_Given data_
┄┄┄┄┄┄┄┄┄┄┄┄┄┄┄┄┄┄┄┄
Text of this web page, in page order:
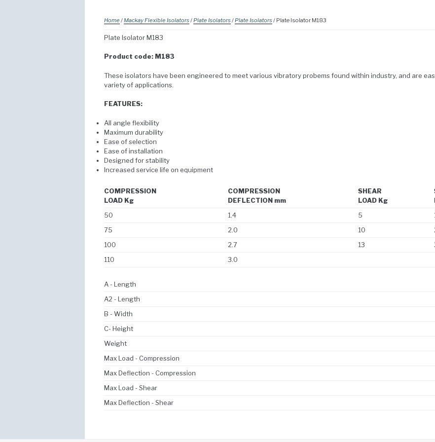
Home /Mackay Flexible Isolators/Plate Isolators/Plate Isolators/ Plate Isolator M183
Plate Isolator M183
Product code: M183
These isolators have been engineered to meet various vibratory probems found within industry, and are
variety of applications.
FEATURES:
All angle flexibility
Maximum durability
Ease of selection
Ease of installation
Designed for stability
Increased service life on equipment
COMPRESSION
LOAD Kg
COMPRESSION
DEFLECTION mm
SHEAR
LOAD Kg
50
1.4 5
75
2.0 10
100
2.7 13
110
3.0
A - Length
A2 - Length
B - Width
C- Height
Weight
Max Load - Compression
Max Deflection - Compression
Max Load - Shear
Max Deflection - Shear
┄┄┄┄┄┄┄┄┄┄┄┄┄┄┄┄┄┄┄┄
_What the task asks_
Set down the records again verbatim, with no pictures.

_The answer_
Text of this web page, in page order:
Home /Mackay Flexible Isolators/Plate Isolators/Plate Isolators/ Plate Isolator M183
Plate Isolator M183
Product code: M183
These isolators have been engineered to meet various vibratory probems found within industry, and are
variety of applications.
FEATURES:
All angle flexibility
Maximum durability
Ease of selection
Ease of installation
Designed for stability
Increased service life on equipment
COMPRESSION
LOAD Kg
COMPRESSION
DEFLECTION mm
SHEAR
LOAD Kg
50
1.4 5
75
2.0 10
100
2.7 13
110
3.0
A - Length
A2 - Length
B - Width
C- Height
Weight
Max Load - Compression
Max Deflection - Compression
Max Load - Shear
Max Deflection - Shear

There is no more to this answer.